The problem is: seems that their costs is 1x or 2x from what they are charging.

▲latchkey 289 days ago

Probably more than 2x...

"Semi analysis did some cost estimates, and I did some but you’re likely paying somewhere in the 12 million dollar range for the equipment to serve a single query using llama-70b. Compare that to a couple of gpus, and it’s easy to see why they are struggling to sell hardware, they can’t scale down.

Since they didn’t use hbm, you need to stich enough cards together to get the memory to hold your model. It takes a lot of 256mb cards to get to 64gb, and there isn’t a good way to try the tech out since a single rack really can’t serve an LLM."

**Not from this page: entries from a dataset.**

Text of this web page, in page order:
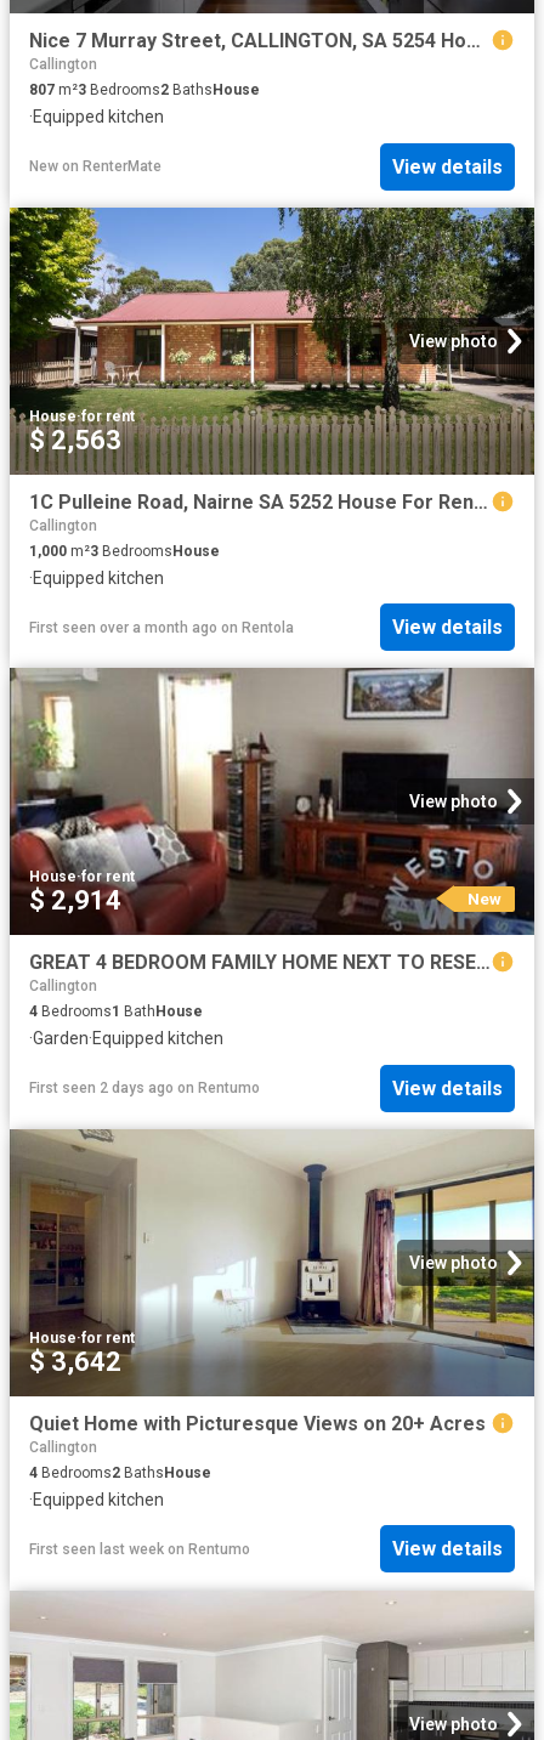
Nice 7 Murray Street, CALLINGTON, SA 5254 House for Rent
Callington
807 m²3 Bedrooms2 Baths House
·Equipped kitchen
New on RenterMate View details
View photo
House·for rent
$ 2,563
1C Pulleine Road, Nairne SA 5252 House For Rent | Domain
Callington
1,000 m²3 BedroomsHouse
·Equipped kitchen
First seen over a month ago on Rentola View details
View photo
House·for rent
$ 2,914 New
GREAT 4 BEDROOM FAMILY HOME NEXT TO RESERVE Small pet negotiable
Callington
4 Bedrooms1 Bath House
·Garden·Equipped kitchen
First seen 2 days ago on Rentumo View details
View photo
House·for rent
$ 3,642
Quiet Home with Picturesque Views on 20+ Acres
Callington
4 Bedrooms2 BathsHouse
·Equipped kitchen
First seen last week on Rentumo View details
View photo
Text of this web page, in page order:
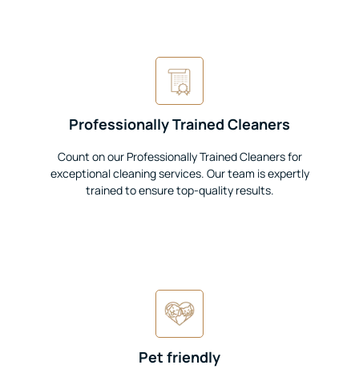
Professionally Trained Cleaners
Count on our Professionally Trained Cleaners for
exceptional cleaning services. Our team is expertly
trained to ensure top-quality results.
Pet friendly
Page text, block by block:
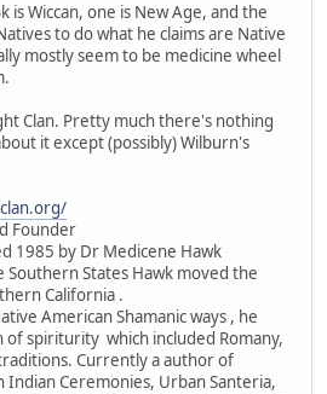
is Wiccan, one is New Age, and the
to do what he claims are Native
mostly seem to be medicine wheel
Clan. Pretty much there's nothing
it except (possibly) Wilburn's
Founder
1985 by Dr Medicene Hawk
States Hawk moved the
California .
American Shamanic ways , he
spiriturity which included Romany,
Currently a author of
Indian Ceremonies, Urban Santeria,

https://news.ycombinator.com/item?id=39966620

▲faangguyindia 288 days ago

Groq is unpredictable and while it might be fast for some requests about it's super slow or fails on others.

Fastest commercial model is Google's Gemini Flash (predictable speed)

▲qwertox 289 days ago

The way I see it, is that one day we'll be buying small LLM cartridges.

▲jsheard 289 days ago

Is there any particular reason you'd want to use an FPGA for this? Unless your problem space is highly dynamic (e.g. prototyping) or you're making products in vanishing low quantities for a price insensitive market (e.g. military) an ASIC is always going to be better.

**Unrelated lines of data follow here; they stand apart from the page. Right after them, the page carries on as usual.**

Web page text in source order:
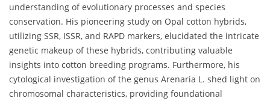
understanding of evolutionary processes and species
conservation. His pioneering study on Opal cotton hybrids,
utilizing SSR, ISSR, and RAPD markers, elucidated the intricate
genetic makeup of these hybrids, contributing valuable
insights into cotton breeding programs. Furthermore, his
cytological investigation of the genus Arenaria L. shed light on
chromosomal characteristics, providing foundational
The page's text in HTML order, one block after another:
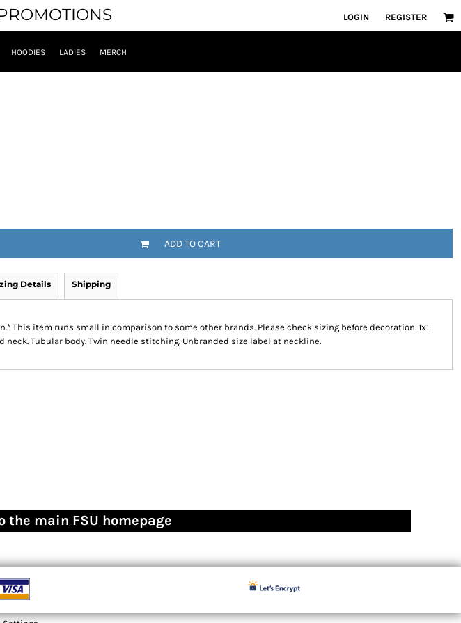
LOGIN REGISTER
HOODIES LADIES MERCH
ADD TO CART
Details Shipping
This item runs small in comparison to some other brands. Please check sizing before decoration. 1x1
neck. Tubular body. Twin needle stitching. Unbranded size label at neckline.
the main FSU homepage
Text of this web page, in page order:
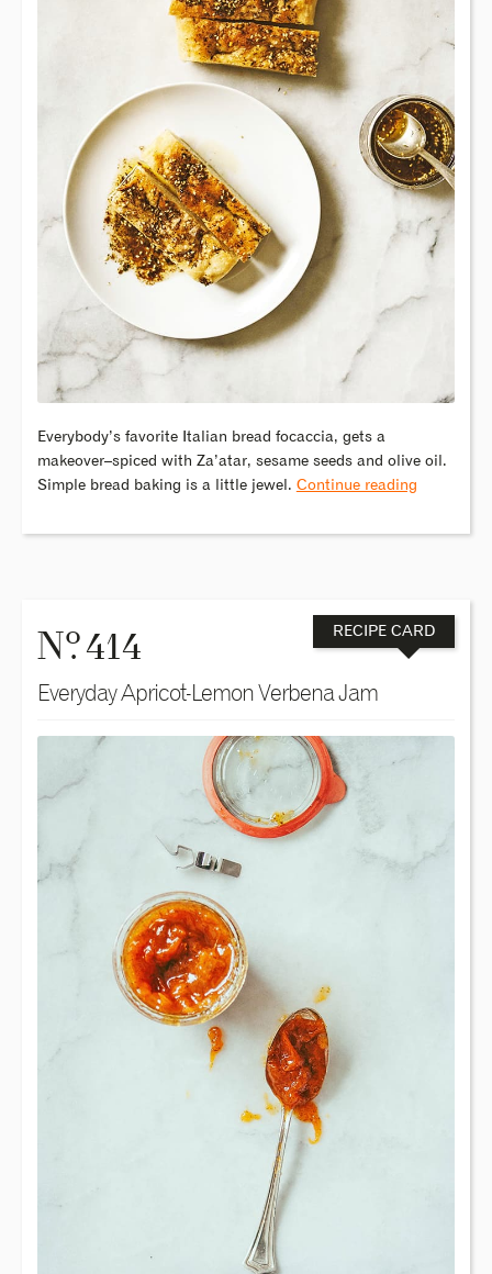
Everybody’s favorite Italian bread focaccia, gets a
makeover–spiced with Za’atar, sesame seeds and olive oil.
Simple bread baking is a little jewel. Continue reading
No. 414 RECIPE CARD
Everyday Apricot-Lemon Verbena Jam
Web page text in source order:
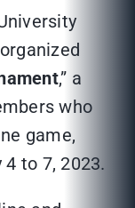
,” a
who
game,
to 7, 2023.
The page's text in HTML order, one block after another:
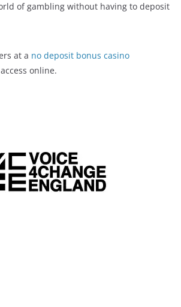
of gambling without having to deposit
at a no deposit bonus casino
online.
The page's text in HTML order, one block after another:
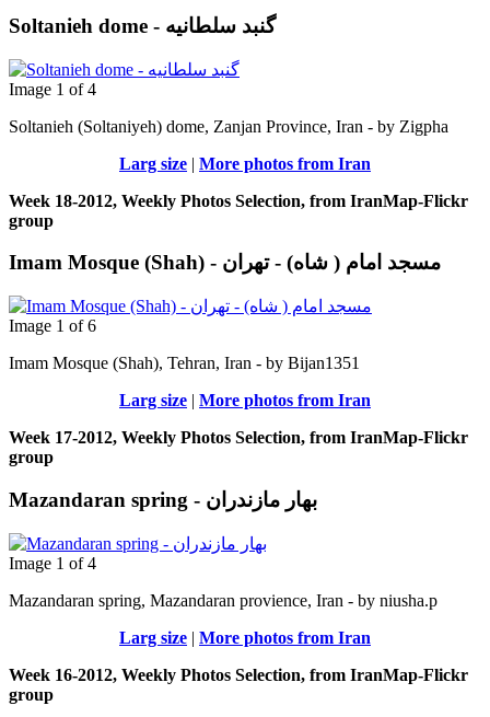
Soltanieh dome - گنبد سلطانیه
Image 1 of 4
Soltanieh (Soltaniyeh) dome, Zanjan Province, Iran - by Zigpha
Larg size | More photos from Iran
Week 18-2012, Weekly Photos Selection, from IranMap-Flickr
group
Imam Mosque (Shah) - مسجد امام ( شاه) - تهران
Image 1 of 6
Imam Mosque (Shah), Tehran, Iran - by Bijan1351
Larg size | More photos from Iran
Week 17-2012, Weekly Photos Selection, from IranMap-Flickr
group
Mazandaran spring - بهار مازندران
Image 1 of 4
Mazandaran spring, Mazandaran provience, Iran - by niusha.p
Larg size | More photos from Iran
Week 16-2012, Weekly Photos Selection, from IranMap-Flickr
group
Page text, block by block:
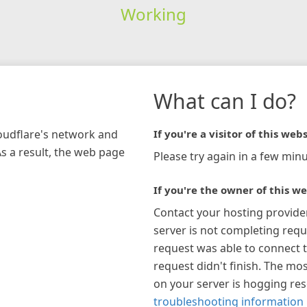
Working
network and
a result, the web page
What can I do?
If you're a visitor of this
Please try again in a few
If you're the owner of this
Contact your hosting
server is not completing
request was able to connect
request didn't finish. The
on your server is hogging
troubleshooting information
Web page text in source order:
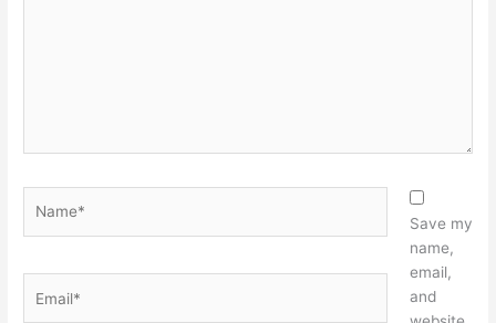
Save my
name,
email,
and
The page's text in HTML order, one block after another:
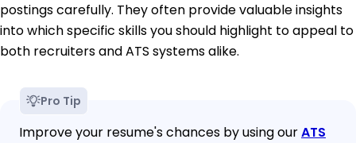
postings carefully. They often provide valuable insights
into which specific skills you should highlight to appeal to
both recruiters and ATS systems alike.
Pro Tip
Improve your resume's chances by using ourATS
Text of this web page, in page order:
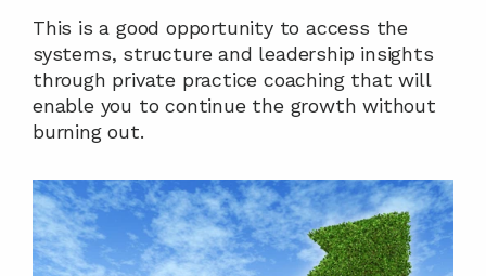
This is a good opportunity to access the
systems, structure and leadership insights
through private practice coaching that will
enable you to continue the growth without
burning out.
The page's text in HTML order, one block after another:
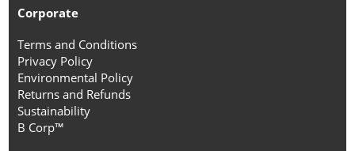
Corporate
Terms and Conditions
Privacy Policy
Environmental Policy
Returns and Refunds
Sustainability
B Corp™
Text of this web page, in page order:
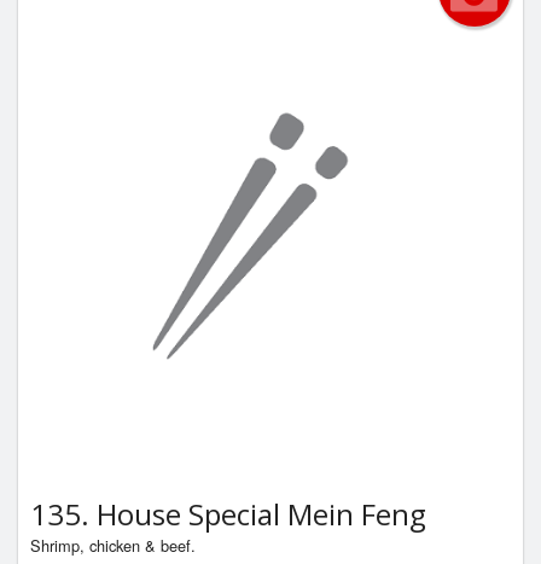
135. House Special Mein Feng
Shrimp, chicken & beef.
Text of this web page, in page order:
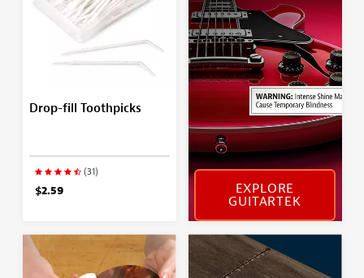
Drop-fill Toothpicks
(31)
$2.59
EXPLORE
GUITARTEK
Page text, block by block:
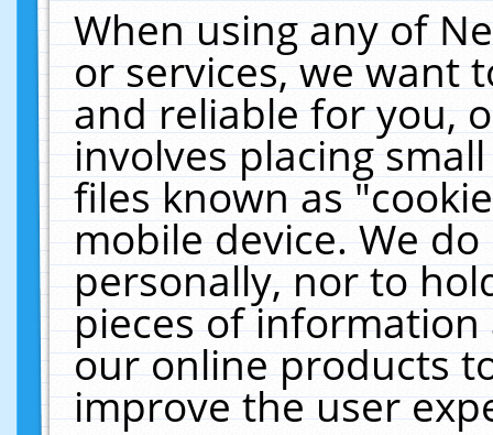
When using any of
or services, we want
and reliable for you,
involves placing
files known as
mobile device. We
personally, nor to
pieces of
our online products
improve the user
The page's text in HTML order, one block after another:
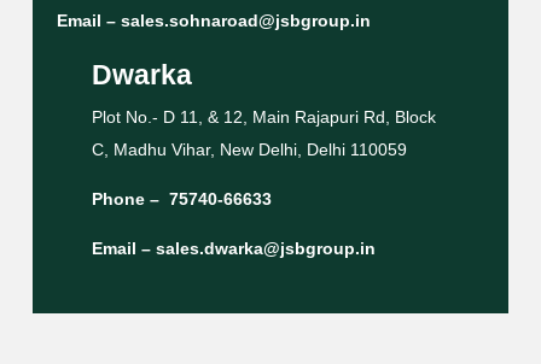
Email – sales.sohnaroad@jsbgroup.in
Dwarka
Plot No.- D 11, & 12, Main Rajapuri Rd, Block
C, Madhu Vihar, New Delhi, Delhi 110059
Phone – 75740-66633
Email – sales.dwarka@jsbgroup.in

There doesn't seem to be much flux in the low level architectures used for inferencing at this point, so may as well commit to an ASIC, as is already happening with Apple, Qualcomm, etc building NPUs into their SOCs.

▲PaulHoule 289 days ago

(1) Academics could make an FPGA but not an ASIC, (2) FPGA is a first step to make an ASIC

▲wongarsu 289 days ago

This specific project looks like a case of "we have this platform for automotive and industrial use, running Llama on the dual-core ARM CPU is slow but there's an FPGA right next to it". That's all the justification you really need for a university project.

Not sure how useful this is for anyone who isn't already locked into this specific architecture. But it might be a useful benchmark or jumping-off-point for more useful FPGA-based accelerators, like ones optimized for 1 bit or 1.58 bit LLMs

▲israrkhan 289 days ago

You can open-source your FPGA designs for wider collaboration with the community? wider collaboration. Also, FPGA is the starting step to make any modern digital chip.

▲someguydave 289 days ago

gotta prototype the thing somewhere. If it turns out that the LLM algos become pretty mature I suspect accelerators of all kinds will be baked into silicon, especially for inference.

▲jsheard 289 days ago

That's the thing though, we're already there. Every new consumer ARM and x86 ASIC is shipping with some kind of NPU, the time for tentatively testing the waters with FPGAs was a few years ago before this stuff came to market.

▲PaulHoule 289 days ago

But the NPU might be poorly designed for your model or workload or just poorly designed.

▲mistrial9 289 days ago

like this? https://www.d-matrix.ai/product/

▲danielmarkbruce 289 days ago

Model architecture changes fast. Maybe it will slow down.

▲KeplerBoy 289 days ago

4 times as efficient as on the SoC's low end arm cores, soo many times less efficient than on modern GPUs I guess?

Not that I was expecting GPU like efficiency from a fairly small scale FPGA project. Nvidia engineers spent thousands of man-years making sure that stuff works well on GPUs.

▲rldjbpin 289 days ago

as of now there are way too many parallel developments across abstraction layers, hardware or software, to really have the best combo just yet. even this example is for an older architecture because certain things just move slower than others.

but when things plateau off, this, then ASICs, would probably be the most efficient way ahead for "stable" versions of AI models during inference.